Полузверь с раздражением посмотрел на своего товарища, который, доев мясо, выбросил банку за борт машины и убрал недоеденный кусок хлеба обратно в мешок. Он покачал головой и неожиданно протянул мне банку и горбушку хлеба.
Мяса там уже не было. На самом дне осталось немного застывшего бульона, а по стенкам был размазан белый жир. Я был настолько голоден, что накинулся на этот жир в банке, макая в него хлеб.
Я съел почти весь хлеб и очистил края банки от жира, когда услышал рядом с собой тихий вой. Это урчал желудок Януша. Мне стало стыдно за себя и за свою жадность. К тому же голода я почти уже не ощущал, а вот про Януша забыл. Я вытер испачканный рот рукавом и протянул банку с остатками бульона и кусочек хлеба ему.
========== Глава 40 ==========
Так мы ехали почти трое суток. Изредка грузовик останавливался, и нас выводили на дорогу, тянущуюся между пролесков, чтобы мы могли справить нужду. Солдаты не обращали на нас никакого внимания, когда мы с Янушем отходили к ближайшим кустам.
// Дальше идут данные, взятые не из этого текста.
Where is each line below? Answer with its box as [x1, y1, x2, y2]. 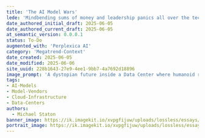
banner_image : [6, 117, 43, 123]
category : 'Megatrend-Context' [6, 49, 86, 55]
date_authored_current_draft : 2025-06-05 [6, 26, 113, 32]
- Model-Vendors [6, 89, 48, 95]
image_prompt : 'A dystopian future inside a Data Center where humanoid [6, 71, 195, 78]
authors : [6, 105, 29, 112]
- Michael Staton [12, 111, 56, 117]
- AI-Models [6, 83, 37, 89]
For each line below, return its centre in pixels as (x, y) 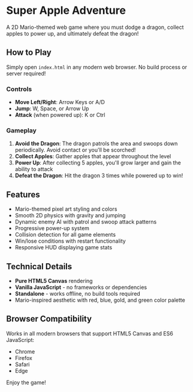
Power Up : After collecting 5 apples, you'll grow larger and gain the (98, 163)
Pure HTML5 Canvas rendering (54, 281)
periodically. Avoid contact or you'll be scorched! (75, 150)
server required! (26, 73)
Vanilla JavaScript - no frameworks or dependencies (81, 287)
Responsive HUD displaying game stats (64, 247)
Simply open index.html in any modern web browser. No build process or (97, 67)
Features (23, 194)
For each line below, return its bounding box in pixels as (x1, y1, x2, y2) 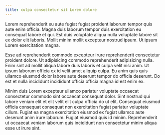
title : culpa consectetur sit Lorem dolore (5, 7, 97, 12)
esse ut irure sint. (5, 125, 41, 131)
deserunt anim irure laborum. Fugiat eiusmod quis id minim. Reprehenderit (5, 114, 158, 120)
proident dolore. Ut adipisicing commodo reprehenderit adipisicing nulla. (5, 57, 154, 63)
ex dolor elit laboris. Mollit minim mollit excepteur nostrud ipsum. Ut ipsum (5, 37, 158, 43)
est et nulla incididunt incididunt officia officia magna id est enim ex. (5, 78, 145, 84)
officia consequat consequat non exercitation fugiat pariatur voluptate (5, 104, 149, 110)
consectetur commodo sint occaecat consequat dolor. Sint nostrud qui (5, 93, 151, 99)
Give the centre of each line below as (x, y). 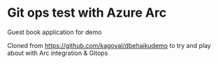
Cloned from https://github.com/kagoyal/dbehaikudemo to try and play (109, 45)
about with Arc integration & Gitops (58, 53)
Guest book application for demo (54, 32)
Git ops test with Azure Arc (87, 13)
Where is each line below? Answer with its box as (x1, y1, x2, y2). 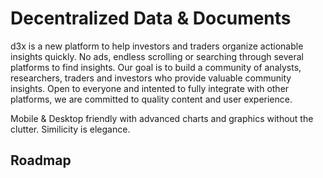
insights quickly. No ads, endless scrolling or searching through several (10, 50, 304, 62)
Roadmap (10, 152, 72, 169)
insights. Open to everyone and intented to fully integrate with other (10, 82, 290, 94)
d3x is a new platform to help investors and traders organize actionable (10, 40, 304, 52)
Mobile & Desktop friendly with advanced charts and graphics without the (10, 112, 314, 124)
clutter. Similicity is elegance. (10, 123, 131, 135)
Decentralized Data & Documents (10, 7, 292, 30)
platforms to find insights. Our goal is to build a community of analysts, (10, 61, 302, 73)
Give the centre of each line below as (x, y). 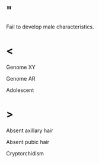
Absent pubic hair (28, 142)
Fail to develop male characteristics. (50, 27)
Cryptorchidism (25, 153)
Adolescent (20, 90)
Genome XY (21, 67)
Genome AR (21, 78)
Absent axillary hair (30, 130)
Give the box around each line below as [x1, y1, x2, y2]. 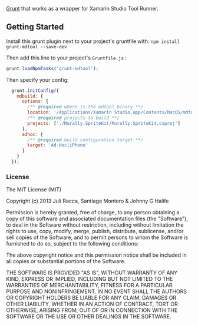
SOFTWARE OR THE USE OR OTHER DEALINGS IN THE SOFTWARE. [6, 313, 171, 320]
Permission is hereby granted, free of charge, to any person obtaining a [6, 209, 180, 216]
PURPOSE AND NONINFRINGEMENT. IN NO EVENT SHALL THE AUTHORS [6, 288, 187, 295]
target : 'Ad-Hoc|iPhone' [27, 142, 88, 148]
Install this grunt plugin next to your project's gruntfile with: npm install [6, 38, 180, 45]
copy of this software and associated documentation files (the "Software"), [6, 215, 189, 223]
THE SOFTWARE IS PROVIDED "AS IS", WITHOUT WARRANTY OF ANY [6, 269, 178, 276]
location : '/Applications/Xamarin [27, 110, 112, 115]

В такие минуты мне хотелось схватить Януша за руку и бежать в лес, подальше от зверей. Януш ловил мой взгляд и слегка качал головой. Он понимал, что, ослабевшие от голода, мы не сможем убежать далеко. Я это тоже знал, поэтому, оправившись, мы снова возвращались к грузовику и ехали дальше.
После третьей ночи, проведенной в кузове, мы въехали в город. Я смотрел на высокие здания, окружающие каменную мостовую, любовался высокими соборами с длинными острыми шпилями. Город был старым и мудрым. Он не пугал меня своим величием. Меня больше пугали стаи зверей, шагавшие по древним камням мостовой, словно хозяева.
– Вылезайте! – крикнул нам полузверь, открывая задвижки на кузове.
Оказалось, что нас привезли на вокзал. Огромная площадь была заполнена народом. Среди серой массы, движущейся в сторону перрона, сновали звери и, выкрывая что-то на своем языке, толкали особо нерасторопных людей в спины прикладами автоматов. Я видел, как
Наши конвоиры подошли к какому-то зверю, который, видимо, был тут главным, и подали ему бумаги. Тот бросил на нас беглый взгляд, нахмурился и мотнул головой в сторону поезда.
– Держи меня за руку очень крепко, – шепнул мне Януш, и я вцепился в его руку, как в спасательный круг.
Мы влились в толпу незнакомых людей, подталкиваемые сзади зверями. Мне было страшно. От людей вокруг исходил затхлый запах страха. Они шли вперед, как стадо овец. Молча. Опустив вниз головы.
– Есть кто из Явожно? – вдруг выкрикнул кто-то из толпы.
– Есть! – ответили ему с другой стороны толпы.
– Роза… Роза Штольц! – позвал кого-то человек, шедший рядом с нами.
– Захара Бергер! – крикнули справа.
– Есть кто из Плоцка? – закричал я.
– Есть! Ты кто? – ответил мне голос справа.
– Я Анхель, сын Иосифа и Анны Либшиц! – закричал я, пытаясь протиснуться к собеседнику. – Вы не видели мою маму?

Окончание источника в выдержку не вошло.